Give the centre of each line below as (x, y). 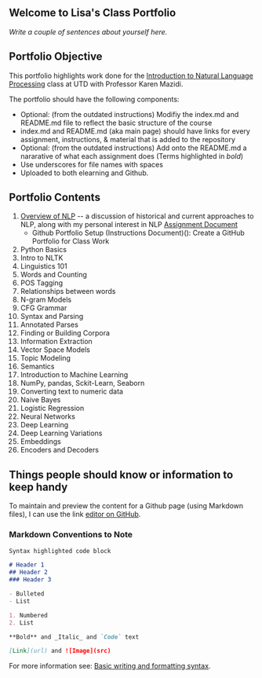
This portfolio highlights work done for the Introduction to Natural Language (131, 75)
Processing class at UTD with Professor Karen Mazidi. (96, 84)
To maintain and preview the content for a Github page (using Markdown (126, 506)
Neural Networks (47, 416)
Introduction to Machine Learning (74, 375)
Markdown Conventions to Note (71, 535)
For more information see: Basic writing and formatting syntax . (110, 666)
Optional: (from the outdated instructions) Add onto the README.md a (133, 148)
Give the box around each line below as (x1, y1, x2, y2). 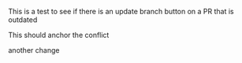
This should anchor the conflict (8, 31, 110, 39)
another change (8, 46, 60, 54)
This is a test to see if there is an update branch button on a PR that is (8, 7, 234, 16)
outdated (8, 15, 38, 24)
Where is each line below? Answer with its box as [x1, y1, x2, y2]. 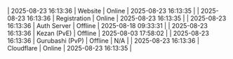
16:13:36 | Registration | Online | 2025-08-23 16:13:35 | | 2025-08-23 [27, 14, 227, 22]
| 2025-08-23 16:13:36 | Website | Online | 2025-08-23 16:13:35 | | [7, 7, 200, 15]
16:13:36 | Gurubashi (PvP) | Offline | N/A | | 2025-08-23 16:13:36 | [7, 37, 200, 45]
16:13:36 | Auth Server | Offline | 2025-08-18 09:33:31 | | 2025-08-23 [7, 22, 208, 29]
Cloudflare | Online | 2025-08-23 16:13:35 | [7, 44, 132, 52]
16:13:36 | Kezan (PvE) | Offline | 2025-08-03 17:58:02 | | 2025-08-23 [7, 29, 209, 37]
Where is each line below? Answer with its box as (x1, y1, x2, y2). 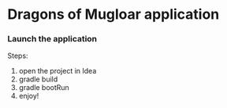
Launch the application (7, 34, 98, 45)
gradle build (18, 74, 58, 84)
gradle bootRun (18, 83, 70, 92)
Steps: (7, 51, 28, 60)
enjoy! (18, 92, 39, 101)
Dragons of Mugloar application (7, 5, 220, 23)
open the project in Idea (18, 67, 97, 76)
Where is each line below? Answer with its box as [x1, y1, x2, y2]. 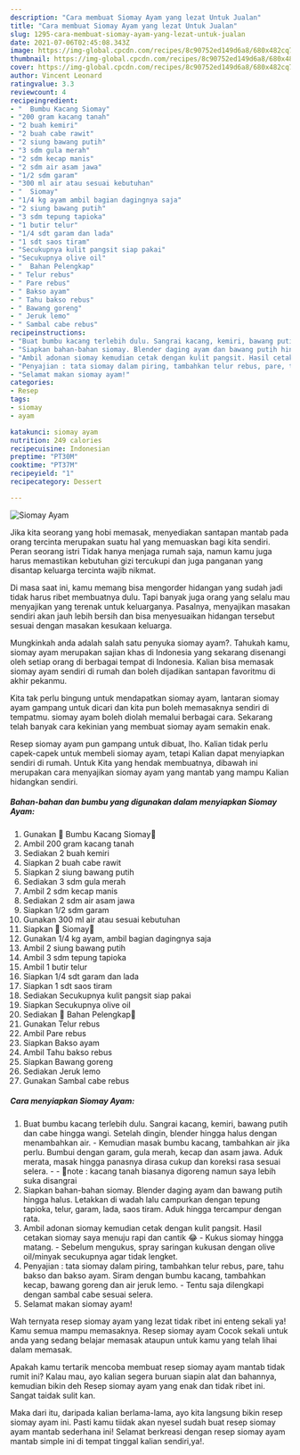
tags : [10, 395, 30, 404]
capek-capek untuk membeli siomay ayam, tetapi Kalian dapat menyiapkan [10, 747, 285, 759]
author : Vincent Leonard [10, 71, 102, 80]
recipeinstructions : [10, 328, 87, 337]
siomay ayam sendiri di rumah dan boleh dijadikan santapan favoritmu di [10, 666, 276, 677]
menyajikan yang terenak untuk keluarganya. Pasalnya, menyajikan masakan [10, 601, 291, 611]
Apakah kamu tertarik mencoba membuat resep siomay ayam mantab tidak [10, 1361, 286, 1372]
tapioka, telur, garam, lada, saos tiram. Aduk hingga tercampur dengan [22, 1203, 282, 1214]
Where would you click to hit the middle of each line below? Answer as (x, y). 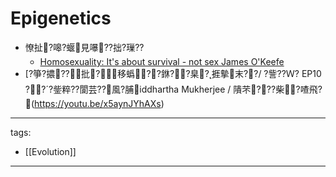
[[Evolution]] (50, 151)
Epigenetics (61, 18)
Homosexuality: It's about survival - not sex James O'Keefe (162, 61)
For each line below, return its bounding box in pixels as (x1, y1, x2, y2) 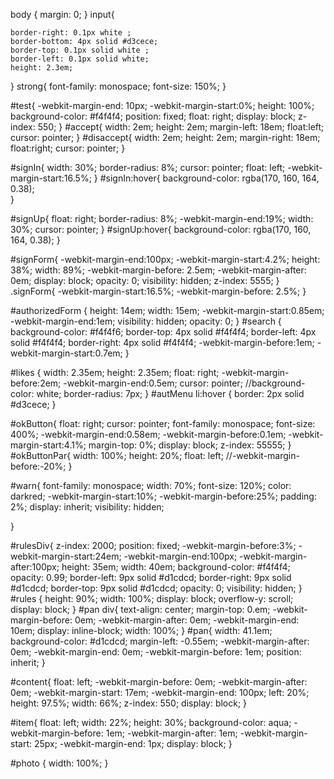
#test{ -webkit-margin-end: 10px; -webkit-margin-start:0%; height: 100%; (10, 100, 315, 111)
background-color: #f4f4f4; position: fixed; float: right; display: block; (10, 110, 297, 122)
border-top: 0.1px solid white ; (10, 45, 150, 55)
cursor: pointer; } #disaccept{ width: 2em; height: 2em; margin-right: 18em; (10, 132, 321, 143)
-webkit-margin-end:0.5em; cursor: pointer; (63, 377, 243, 389)
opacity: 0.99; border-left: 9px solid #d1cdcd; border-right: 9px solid (10, 572, 292, 583)
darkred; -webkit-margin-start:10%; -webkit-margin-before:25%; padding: (10, 490, 317, 502)
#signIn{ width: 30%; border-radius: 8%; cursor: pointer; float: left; (10, 162, 286, 173)

**Activity:** The records above are to be restated word for word, with every picture left out.

**Finished exercise:**
Give the centre of each line below as (x, y). 
This portfolio highlights work done for the Introduction to Natural Language (131, 75)
Processing class at UTD with Professor Karen Mazidi. (96, 84)
To maintain and preview the content for a Github page (using Markdown (126, 506)
Neural Networks (47, 416)
Introduction to Machine Learning (74, 375)
Markdown Conventions to Note (71, 535)
For more information see: Basic writing and formatting syntax . (110, 666)
Optional: (from the outdated instructions) Add onto the README.md a (133, 148)
Give the box around each line below as (x1, y1, x2, y2). 
This should anchor the conflict (8, 31, 110, 39)
another change (8, 46, 60, 54)
This is a test to see if there is an update branch button on a PR that is (8, 7, 234, 16)
outdated (8, 15, 38, 24)
Where is each line below? Answer with its box as [x1, y1, x2, y2]. 
16:13:36 | Registration | Online | 2025-08-23 16:13:35 | | 2025-08-23 [27, 14, 227, 22]
| 2025-08-23 16:13:36 | Website | Online | 2025-08-23 16:13:35 | | [7, 7, 200, 15]
16:13:36 | Gurubashi (PvP) | Offline | N/A | | 2025-08-23 16:13:36 | [7, 37, 200, 45]
16:13:36 | Auth Server | Offline | 2025-08-18 09:33:31 | | 2025-08-23 [7, 22, 208, 29]
Cloudflare | Online | 2025-08-23 16:13:35 | [7, 44, 132, 52]
16:13:36 | Kezan (PvE) | Offline | 2025-08-03 17:58:02 | | 2025-08-23 [7, 29, 209, 37]
Where is each line below? Answer with its box as (x1, y1, x2, y2). 
Launch the application (7, 34, 98, 45)
gradle build (18, 74, 58, 84)
gradle bootRun (18, 83, 70, 92)
Steps: (7, 51, 28, 60)
enjoy! (18, 92, 39, 101)
Dragons of Mugloar application (7, 5, 220, 23)
open the project in Idea (18, 67, 97, 76)
Where is each line below? Answer with its box as [x1, y1, x2, y2]. 
tags : [10, 395, 30, 404]
capek-capek untuk membeli siomay ayam, tetapi Kalian dapat menyiapkan [10, 747, 285, 759]
author : Vincent Leonard [10, 71, 102, 80]
recipeinstructions : [10, 328, 87, 337]
siomay ayam sendiri di rumah dan boleh dijadikan santapan favoritmu di [10, 666, 276, 677]
menyajikan yang terenak untuk keluarganya. Pasalnya, menyajikan masakan [10, 601, 291, 611]
Apakah kamu tertarik mencoba membuat resep siomay ayam mantab tidak [10, 1361, 286, 1372]
tapioka, telur, garam, lada, saos tiram. Aduk hingga tercampur dengan [22, 1203, 282, 1214]
Where would you click to hit the middle of each line below? Answer as (x, y). 
[[Evolution]] (50, 151)
Epigenetics (61, 18)
Homosexuality: It's about survival - not sex James O'Keefe (162, 61)
For each line below, return its bounding box in pixels as (x1, y1, x2, y2) 
#test{ -webkit-margin-end: 10px; -webkit-margin-start:0%; height: 100%; (10, 100, 315, 111)
background-color: #f4f4f4; position: fixed; float: right; display: block; (10, 110, 297, 122)
border-top: 0.1px solid white ; (10, 45, 150, 55)
cursor: pointer; } #disaccept{ width: 2em; height: 2em; margin-right: 18em; (10, 132, 321, 143)
-webkit-margin-end:0.5em; cursor: pointer; (63, 377, 243, 389)
opacity: 0.99; border-left: 9px solid #d1cdcd; border-right: 9px solid (10, 572, 292, 583)
darkred; -webkit-margin-start:10%; -webkit-margin-before:25%; padding: (10, 490, 317, 502)
#signIn{ width: 30%; border-radius: 8%; cursor: pointer; float: left; (10, 162, 286, 173)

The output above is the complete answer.